(Assigned task):
Look through the data below for the line with "mais aussi de", and transcribe it exactly together with each line after it up to and including the line with "le monde et". Give nothing else.

(Supplied entries):
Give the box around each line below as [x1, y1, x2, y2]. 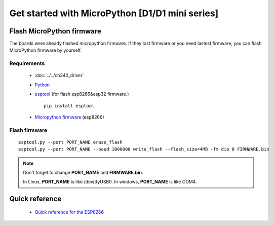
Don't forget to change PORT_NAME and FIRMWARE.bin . [23, 170, 143, 176]
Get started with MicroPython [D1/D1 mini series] [9, 8, 219, 19]
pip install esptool [44, 103, 95, 108]
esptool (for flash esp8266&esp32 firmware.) [34, 91, 129, 97]
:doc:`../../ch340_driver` [34, 72, 84, 79]
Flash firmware [9, 127, 48, 134]
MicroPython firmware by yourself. [9, 47, 82, 53]
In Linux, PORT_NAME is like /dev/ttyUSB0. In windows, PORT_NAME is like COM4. [23, 179, 197, 185]
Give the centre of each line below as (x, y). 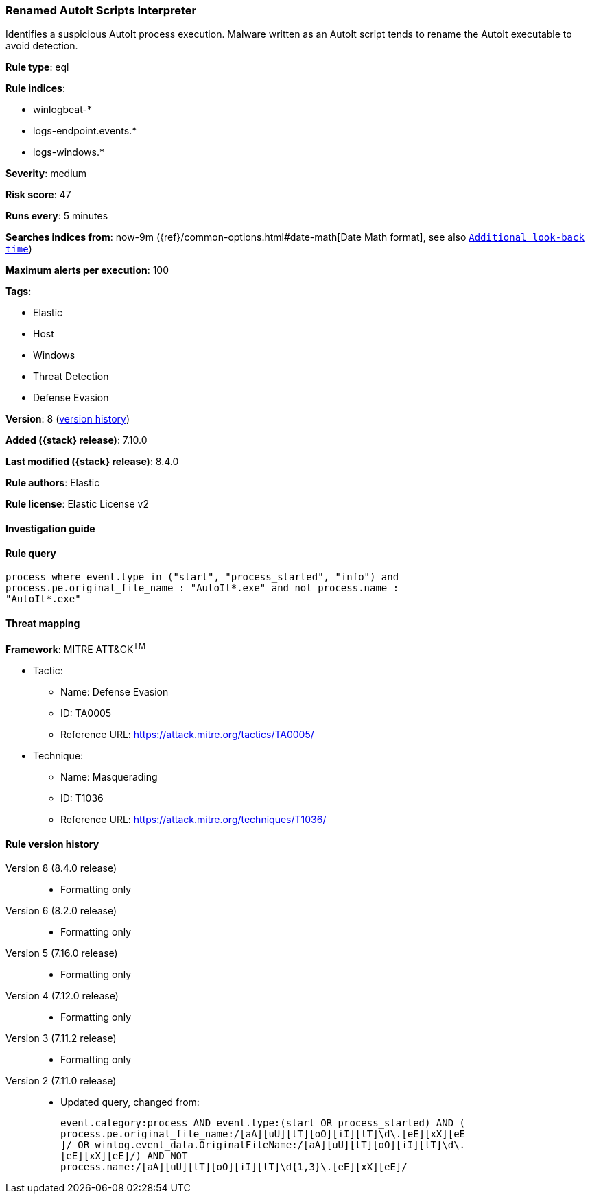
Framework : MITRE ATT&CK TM (76, 649)
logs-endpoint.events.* (85, 131)
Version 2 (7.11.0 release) (61, 1081)
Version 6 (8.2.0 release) (61, 911)
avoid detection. (42, 46)
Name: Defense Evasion (115, 692)
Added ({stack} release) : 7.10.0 (76, 440)
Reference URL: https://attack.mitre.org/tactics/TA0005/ (187, 735)
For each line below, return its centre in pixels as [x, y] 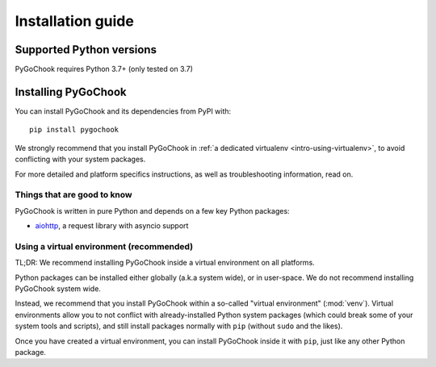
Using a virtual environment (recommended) [104, 246]
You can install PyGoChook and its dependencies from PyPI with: [123, 111]
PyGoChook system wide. [58, 288]
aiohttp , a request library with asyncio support [112, 226]
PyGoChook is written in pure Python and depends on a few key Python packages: [152, 211]
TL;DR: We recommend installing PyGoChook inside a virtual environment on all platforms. [165, 263]
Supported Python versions [86, 50]
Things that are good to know [73, 195]
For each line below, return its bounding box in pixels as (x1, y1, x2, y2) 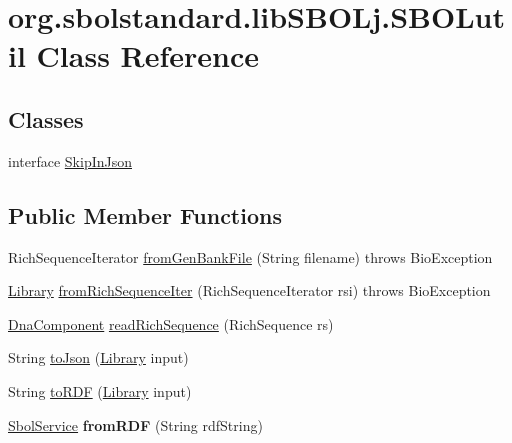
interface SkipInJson (8, 150, 132, 171)
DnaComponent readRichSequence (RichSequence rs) (8, 313, 334, 334)
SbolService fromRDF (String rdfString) (8, 414, 263, 435)
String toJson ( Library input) (8, 347, 189, 368)
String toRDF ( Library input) (8, 380, 192, 401)
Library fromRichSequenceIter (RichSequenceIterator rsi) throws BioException (8, 280, 491, 301)
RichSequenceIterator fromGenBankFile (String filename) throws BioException (8, 246, 493, 267)
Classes (8, 103, 84, 134)
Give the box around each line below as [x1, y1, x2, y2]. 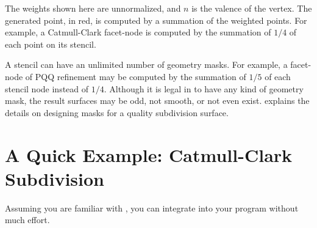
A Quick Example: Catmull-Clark [5, 142, 293, 167]
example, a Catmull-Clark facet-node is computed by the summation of [5, 26, 271, 39]
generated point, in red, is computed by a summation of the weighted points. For [5, 13, 307, 26]
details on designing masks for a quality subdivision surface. [5, 106, 229, 119]
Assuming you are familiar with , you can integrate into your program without [5, 201, 299, 214]
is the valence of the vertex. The [191, 2, 312, 14]
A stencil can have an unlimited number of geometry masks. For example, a [5, 58, 288, 71]
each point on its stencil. [5, 37, 96, 50]
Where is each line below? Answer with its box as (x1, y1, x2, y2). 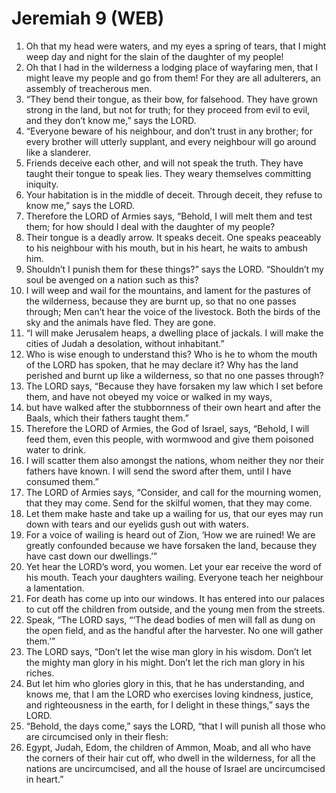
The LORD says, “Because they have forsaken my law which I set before (25, 380, 324, 392)
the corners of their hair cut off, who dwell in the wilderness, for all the (25, 752, 316, 764)
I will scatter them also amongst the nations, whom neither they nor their (25, 454, 324, 466)
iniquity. (25, 178, 59, 190)
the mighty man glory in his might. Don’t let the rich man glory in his (25, 656, 306, 668)
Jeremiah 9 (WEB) (11, 7, 165, 30)
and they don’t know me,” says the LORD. (25, 114, 197, 126)
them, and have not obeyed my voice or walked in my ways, (25, 390, 273, 402)
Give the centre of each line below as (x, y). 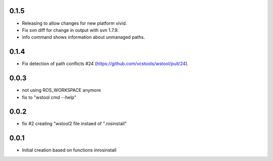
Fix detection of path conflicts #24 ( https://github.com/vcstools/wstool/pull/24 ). (105, 64)
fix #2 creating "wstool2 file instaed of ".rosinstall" (74, 124)
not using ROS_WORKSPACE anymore (61, 90)
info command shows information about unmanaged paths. (83, 37)
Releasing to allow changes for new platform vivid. (75, 23)
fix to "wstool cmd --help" (49, 97)
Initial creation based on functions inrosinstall (69, 150)
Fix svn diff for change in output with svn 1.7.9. (70, 30)
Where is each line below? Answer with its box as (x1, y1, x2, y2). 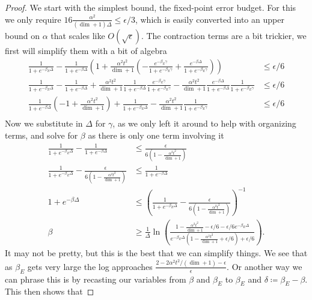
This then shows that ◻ (5, 285, 94, 298)
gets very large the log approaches (27, 260, 153, 272)
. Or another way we (227, 260, 302, 272)
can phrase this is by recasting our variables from (5, 272, 186, 285)
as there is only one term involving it (88, 129, 224, 142)
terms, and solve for (5, 129, 78, 142)
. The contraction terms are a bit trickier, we (141, 29, 307, 41)
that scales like (50, 29, 105, 41)
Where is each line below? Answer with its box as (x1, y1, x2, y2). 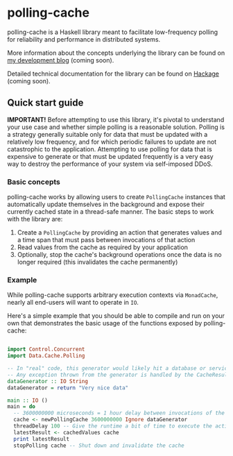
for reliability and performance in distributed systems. (7, 35, 161, 43)
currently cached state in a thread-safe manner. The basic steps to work (7, 208, 214, 216)
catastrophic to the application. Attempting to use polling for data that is (7, 144, 213, 153)
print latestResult (13, 435, 70, 442)
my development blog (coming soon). (7, 56, 114, 64)
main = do (7, 403, 36, 410)
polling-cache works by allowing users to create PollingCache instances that (7, 193, 225, 201)
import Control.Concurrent (7, 346, 85, 353)
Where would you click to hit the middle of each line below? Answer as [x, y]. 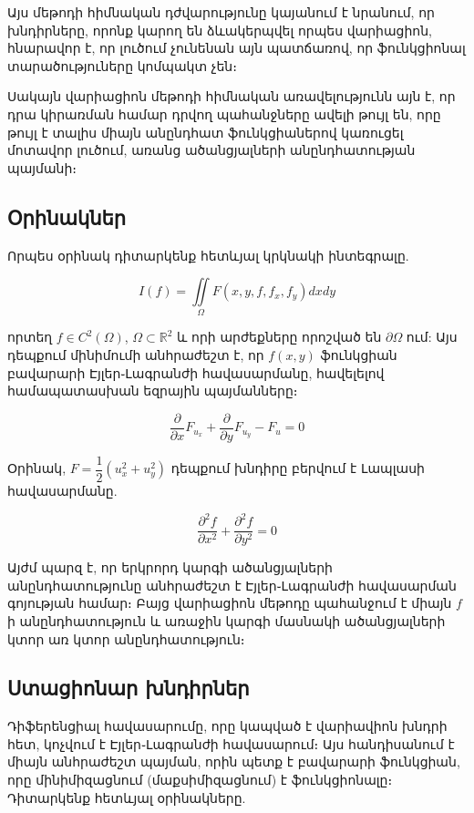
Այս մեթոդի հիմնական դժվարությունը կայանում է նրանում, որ [221, 12]
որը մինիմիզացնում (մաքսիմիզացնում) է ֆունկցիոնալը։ [200, 780]
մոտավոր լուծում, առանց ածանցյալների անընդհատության [211, 150]
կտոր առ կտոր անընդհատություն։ [126, 638]
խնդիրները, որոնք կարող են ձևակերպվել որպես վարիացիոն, [220, 30]
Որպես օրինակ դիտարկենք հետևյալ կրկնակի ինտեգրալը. [208, 255]
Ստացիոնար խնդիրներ [129, 688]
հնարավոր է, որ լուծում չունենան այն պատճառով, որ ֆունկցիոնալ [237, 48]
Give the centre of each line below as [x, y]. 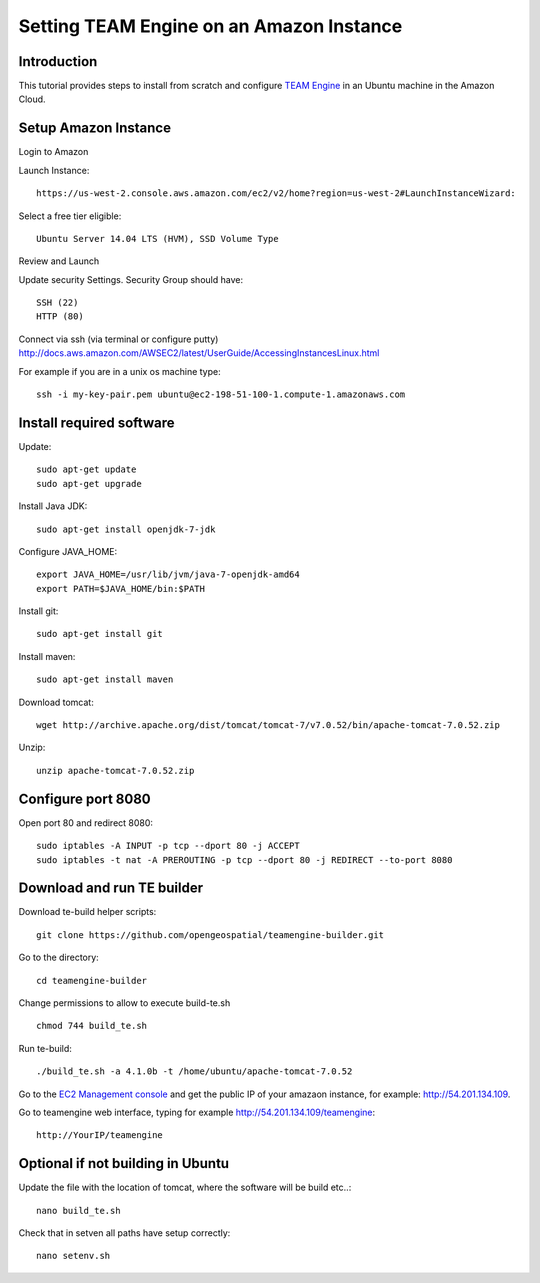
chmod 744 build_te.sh [92, 1026]
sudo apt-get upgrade [89, 483]
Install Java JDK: [53, 506]
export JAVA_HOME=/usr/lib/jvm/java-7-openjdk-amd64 [168, 574]
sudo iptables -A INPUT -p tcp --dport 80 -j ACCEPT [168, 846]
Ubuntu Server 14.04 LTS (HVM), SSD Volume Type [157, 238]
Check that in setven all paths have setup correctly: [124, 1233]
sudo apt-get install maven [105, 679]
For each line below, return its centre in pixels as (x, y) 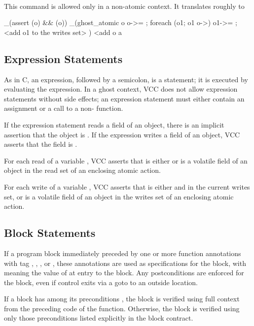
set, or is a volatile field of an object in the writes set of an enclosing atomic (119, 196)
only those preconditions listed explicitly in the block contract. (99, 318)
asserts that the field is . (41, 144)
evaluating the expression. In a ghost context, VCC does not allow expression (121, 89)
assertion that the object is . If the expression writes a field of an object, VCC (122, 134)
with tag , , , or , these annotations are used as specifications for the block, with (125, 263)
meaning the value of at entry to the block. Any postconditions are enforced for (124, 273)
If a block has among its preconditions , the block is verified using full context (122, 299)
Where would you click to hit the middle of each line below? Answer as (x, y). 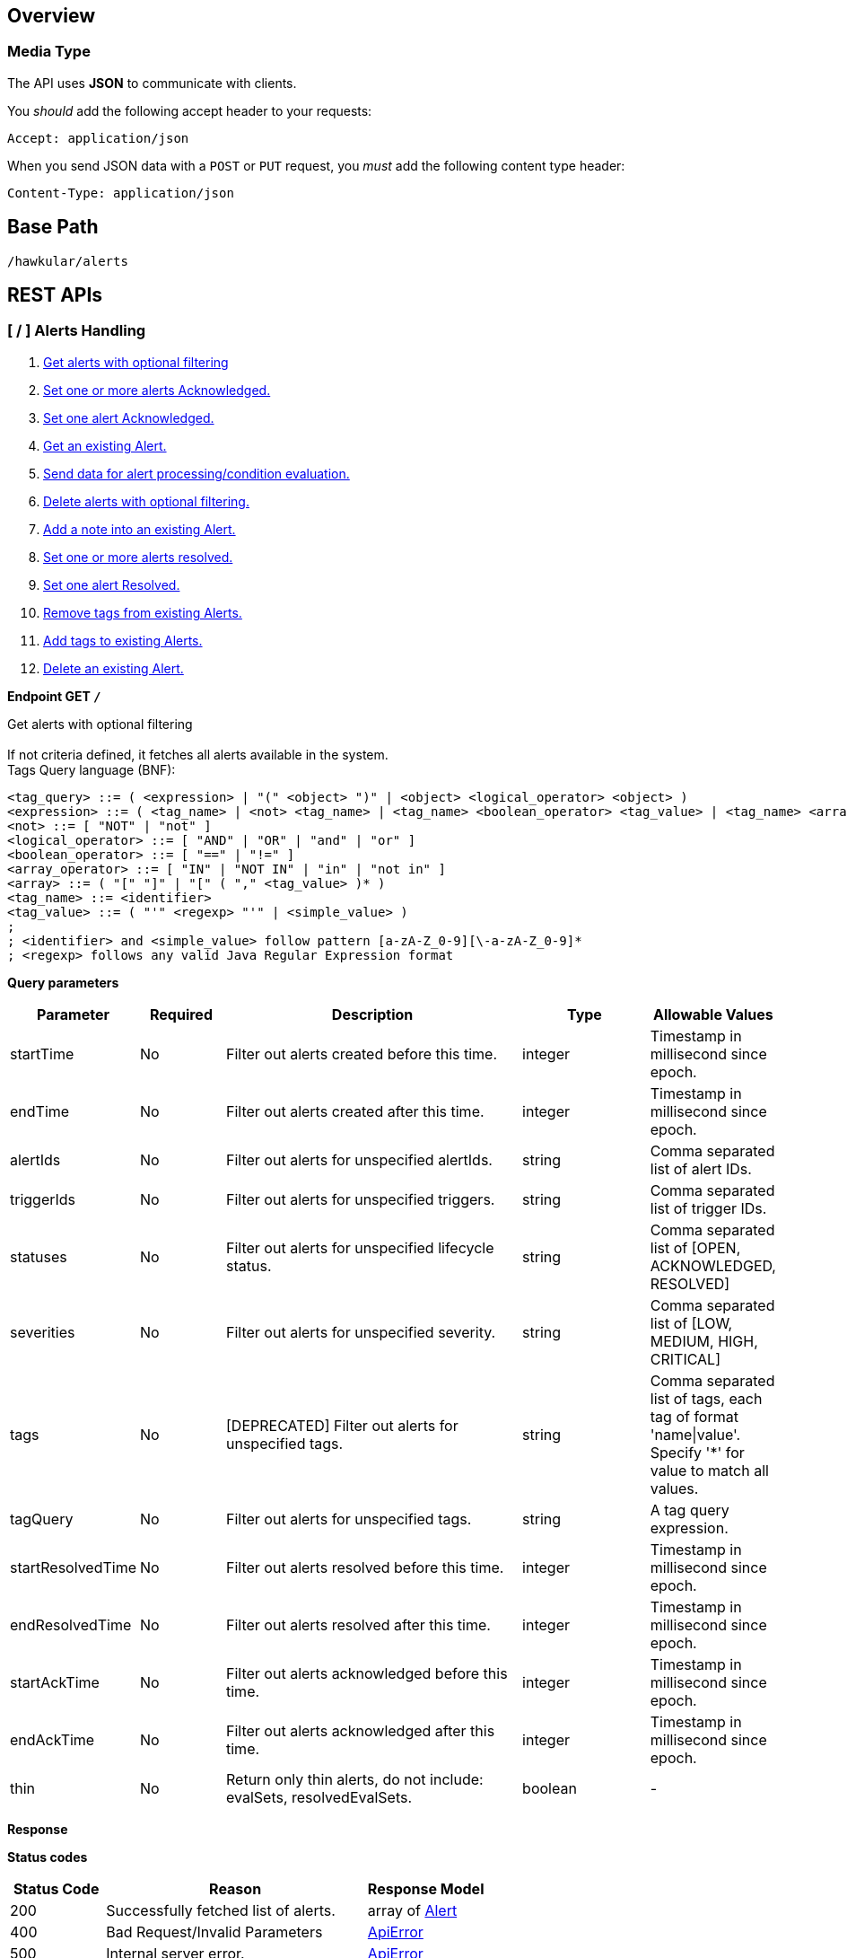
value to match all (709, 1470)
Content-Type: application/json (121, 193)
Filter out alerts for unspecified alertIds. (359, 1159)
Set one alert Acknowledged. (129, 417)
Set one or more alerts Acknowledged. (157, 390)
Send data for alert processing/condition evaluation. (196, 473)
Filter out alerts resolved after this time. (358, 1624)
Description (372, 1014)
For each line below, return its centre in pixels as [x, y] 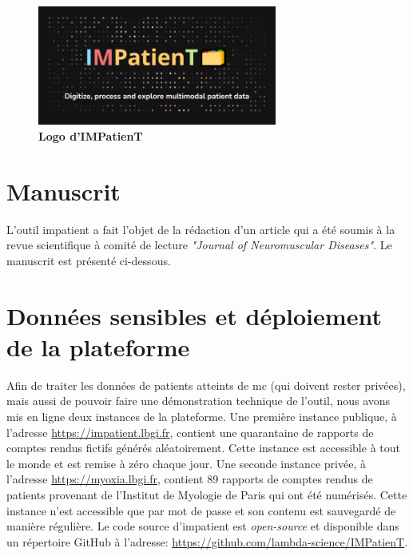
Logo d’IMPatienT [91, 135]
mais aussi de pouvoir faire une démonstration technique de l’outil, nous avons [199, 401]
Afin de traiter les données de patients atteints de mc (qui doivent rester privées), [206, 385]
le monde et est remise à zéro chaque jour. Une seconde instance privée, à [186, 463]
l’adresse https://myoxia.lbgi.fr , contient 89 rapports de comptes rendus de [190, 479]
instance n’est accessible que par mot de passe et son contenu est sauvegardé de [201, 510]
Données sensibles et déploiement [194, 315]
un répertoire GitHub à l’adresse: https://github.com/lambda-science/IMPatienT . [207, 541]
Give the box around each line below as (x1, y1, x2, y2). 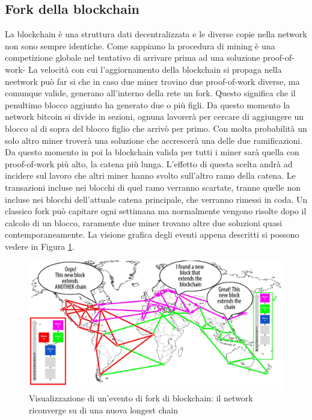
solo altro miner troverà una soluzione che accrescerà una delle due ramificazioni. (5, 134, 303, 146)
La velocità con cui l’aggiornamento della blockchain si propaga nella (28, 63, 282, 75)
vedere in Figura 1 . (5, 239, 75, 252)
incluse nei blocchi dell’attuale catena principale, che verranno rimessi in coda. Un (5, 193, 308, 205)
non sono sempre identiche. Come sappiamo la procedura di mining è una (5, 39, 275, 52)
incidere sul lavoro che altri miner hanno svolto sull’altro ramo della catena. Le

(Answer for this exercise):
mais aussi de pouvoir faire une démonstration technique de l’outil, nous avons [199, 401]
Afin de traiter les données de patients atteints de mc (qui doivent rester privées), [206, 385]
le monde et est remise à zéro chaque jour. Une seconde instance privée, à [186, 463]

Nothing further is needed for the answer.